Aufgrund der Sprachmelodie klingt das Wienerische generell liebenswürdig, ist aber auch derb, ordinär und oft wenig respektvoll. Das bekam schon Kaiser Leopold I. (1640 – 1705) zu spüren, der wegen seiner markanten Unterlippe vom Wiener Volk liebevoll  „Fotzenpoidl“ genannt wurde.

Der Wiener Dialekt und seine Vertreter sind vielfältig:
In den 1930er Jahren der Wiener Film mit dem jungen Hans Moser und später den Sissi-Filmen (1957/58), die allerdings nur Teile des umfangreichen Spektrums des Wienerischen wiedergaben.
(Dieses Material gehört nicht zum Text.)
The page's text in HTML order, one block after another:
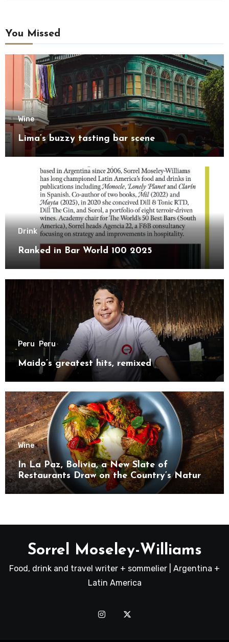
You Missed
Wine
Lima’s buzzy tasting bar scene
Drink
Ranked in Bar World 100 2025
Peru Peru
Maido’s greatest hits, remixed
Wine
In La Paz, Bolivia, a New Slate of
Restaurants Draw on the Country’s Natural
Bounty
Sorrel Moseley-Williams
Food, drink and travel writer + sommelier | Argentina +
Latin America
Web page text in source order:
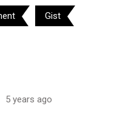
Gist
5 years ago
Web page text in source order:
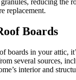
reducing
replacement.
Boards
boards in your attic,
several sources,
interior and
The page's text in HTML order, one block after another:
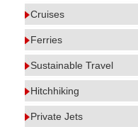
Cruises
Ferries
Sustainable Travel
Hitchhiking
Private Jets
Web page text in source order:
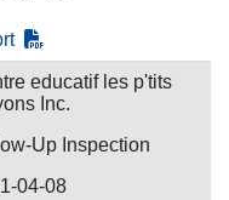
educatif les p'tits
Inc.
Up Inspection
04-08
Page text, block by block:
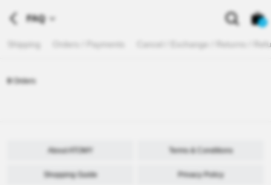
FAQ 0
Shipping Orders / Payments Cancel / Exchange / Returns /
0 Orders
About ATOMY Terms & Conditions
Shopping Guide Privacy Policy
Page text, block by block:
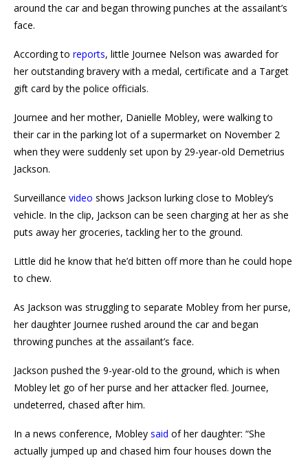
around the car and began throwing punches at the assailant’s
face.
According to reports, little Journee Nelson was awarded for
her outstanding bravery with a medal, certificate and a Target
gift card by the police officials.
Journee and her mother, Danielle Mobley, were walking to
their car in the parking lot of a supermarket on November 2
when they were suddenly set upon by 29-year-old Demetrius
Jackson.
Surveillance video shows Jackson lurking close to Mobley’s
vehicle. In the clip, Jackson can be seen charging at her as she
puts away her groceries, tackling her to the ground.
Little did he know that he’d bitten off more than he could hope
to chew.
As Jackson was struggling to separate Mobley from her purse,
her daughter Journee rushed around the car and began
throwing punches at the assailant’s face.
Jackson pushed the 9-year-old to the ground, which is when
Mobley let go of her purse and her attacker fled. Journee,
undeterred, chased after him.
In a news conference, Mobley said of her daughter: “She
actually jumped up and chased him four houses down the
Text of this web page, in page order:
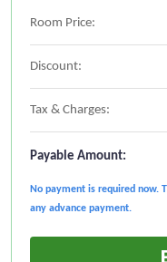
Room Price:
Discount:
Tax & Charges:
Payable Amount:
No payment is required now.
any advance payment.
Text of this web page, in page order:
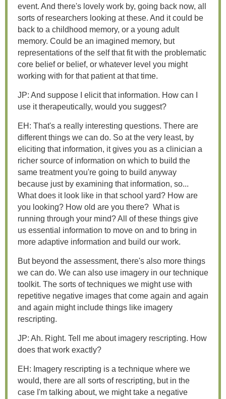
event. And there's lovely work by, going back now, all
sorts of researchers looking at these. And it could be
back to a childhood memory, or a young adult
memory. Could be an imagined memory, but
representations of the self that fit with the problematic
core belief or belief, or whatever level you might
working with for that patient at that time.
JP: And suppose I elicit that information. How can I
use it therapeutically, would you suggest?
EH: That's a really interesting questions. There are
different things we can do. So at the very least, by
eliciting that information, it gives you as a clinician a
richer source of information on which to build the
same treatment you're going to build anyway
because just by examining that information, so...
What does it look like in that school yard? How are
you looking? How old are you there? What is
running through your mind? All of these things give
us essential information to move on and to bring in
more adaptive information and build our work.
But beyond the assessment, there's also more things
we can do. We can also use imagery in our technique
toolkit. The sorts of techniques we might use with
repetitive negative images that come again and again
and again might include things like imagery
rescripting.
JP: Ah. Right. Tell me about imagery rescripting. How
does that work exactly?
EH: Imagery rescripting is a technique where we
would, there are all sorts of rescripting, but in the
case I'm talking about, we might take a negative
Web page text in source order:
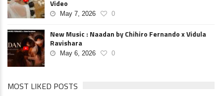
Video
May 7, 2026 0
New Music : Naadan by Chihiro Fernando x Vidula
Ravishara
May 6, 2026 0
MOST LIKED POSTS
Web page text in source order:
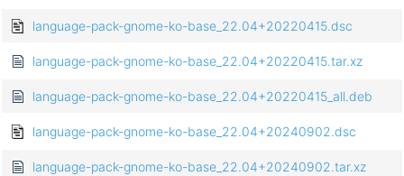
language-pack-gnome-ko-base_22.04+20220415.dsc
language-pack-gnome-ko-base_22.04+20220415.tar.xz
language-pack-gnome-ko-base_22.04+20220415_all.deb
language-pack-gnome-ko-base_22.04+20240902.dsc
language-pack-gnome-ko-base_22.04+20240902.tar.xz
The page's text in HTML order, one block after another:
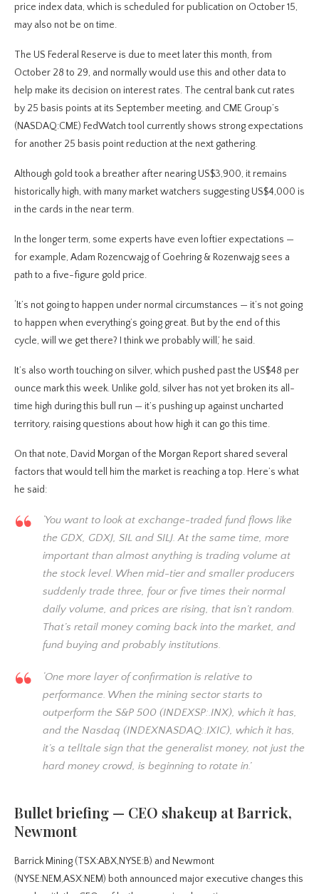
price index data, which is scheduled for publication on October 15,
may also not be on time.
The US Federal Reserve is due to meet later this month, from
October 28 to 29, and normally would use this and other data to
help make its decision on interest rates. The central bank cut rates
by 25 basis points at its September meeting, and CME Group’s
(NASDAQ:CME) FedWatch tool currently shows strong expectations
for another 25 basis point reduction at the next gathering.
Although gold took a breather after nearing US$3,900, it remains
historically high, with many market watchers suggesting US$4,000 is
in the cards in the near term.
In the longer term, some experts have even loftier expectations —
for example, Adam Rozencwajg of Goehring & Rozenwajg sees a
path to a five-figure gold price.
‘It’s not going to happen under normal circumstances — it’s not going
to happen when everything’s going great. But by the end of this
cycle, will we get there? I think we probably will,’ he said.
It’s also worth touching on silver, which pushed past the US$48 per
ounce mark this week. Unlike gold, silver has not yet broken its all-
time high during this bull run — it’s pushing up against uncharted
territory, raising questions about how high it can go this time.
On that note, David Morgan of the Morgan Report shared several
factors that would tell him the market is reaching a top. Here’s what
he said:
‘You want to look at exchange-traded fund flows like
the GDX, GDXJ, SIL and SILJ. At the same time, more
important than almost anything is trading volume at
the stock level. When mid-tier and smaller producers
suddenly trade three, four or five times their normal
daily volume, and prices are rising, that isn’t random.
That’s retail money coming back into the market, and
fund buying and probably institutions.
‘One more layer of confirmation is relative to
performance. When the mining sector starts to
outperform the S&P 500 (INDEXSP:.INX), which it has,
and the Nasdaq (INDEXNASDAQ:.IXIC), which it has,
it’s a telltale sign that the generalist money, not just the
hard money crowd, is beginning to rotate in.’
Bullet briefing — CEO shakeup at Barrick,
Newmont
Barrick Mining (TSX:ABX,NYSE:B) and Newmont
(NYSE:NEM,ASX:NEM) both announced major executive changes this
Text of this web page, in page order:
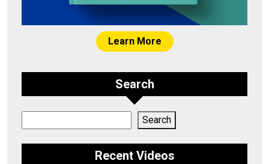
Learn More
Search
Search
Recent Videos
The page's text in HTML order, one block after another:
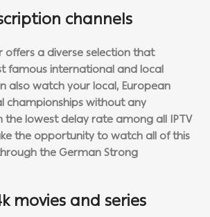
channels
offers a diverse selection that
famous international and local
also watch your local, European
championships without any
lowest delay rate among all IPTV
the opportunity to watch all of this
the German Strong
movies and series

In Jahre 1958 veröffentlichte der Wiener Schriftsteller H.C. Artmann den Gedichtband "med ana schwoazzn dintn", in dem er als Erster Dialektgedichte niederschrieb, die sein größter Publikumserfolg wurden.

In den 1970er Jahren entstand auf einer "Dialektwelle" der Austropop, dessen bekannteste Künstler Ambros, Danzer und Fendrich anfangs allesamt im Wienerischen Dialekt sangen. Nicht zu vergessen die damaligen Liedermacher Ludwig Hirsch und André Heller, die auch als Mundart-Interpreten populär wurden. (Heller und Qualtinger/A Kriagal... A Spitzerl, a Schwipserl, a Räuscherl,a Schwül, man braucht zur Seligkeit zwei drei Promille...). Nicht zu vergessen die Vertreter des "Wienerliedes", u.a. Kurt Sowinetz, der ebenfalls Anfang der 1970er auf die Melodie "Freude schöner Götterfunken" den Text "Alle Menschen san ma zwider" sang.

Oder die neuen Wiener Musiker aus den 2010er Jahren wie Der Nino aus Wien ("Du Oasch"), Ernst Molden, Voodoo-Jürgens, Seiler & Speer ("Ham kumst") und Wanda, die jeweils auf Ihre eigene Art und Weise die Wiener Mundart popularisieren.

Das Wienerische ist vielfältig, aber es zeichnen sich doch weitgehend drei Themenkreise ab, die hervorstechen: die unterschiedlichen Grade der Alkoholisierung, die Formen der Geistesschwäche und die unterschiedlichen Aspekte der Weiblichkeit. Und getreu dem Motto, gesagt wird viel aber wir meinen’s nicht so, nimmt es der Wiener dabei mit der political correctness im Sprachgebrauch nicht so genau. Geraunzt wird über fast alles, aber ernstgenommen auch nicht so viel. Die Lage ist hoffnungslos, aber nicht ernst. Das ist der Wiener Schmäh.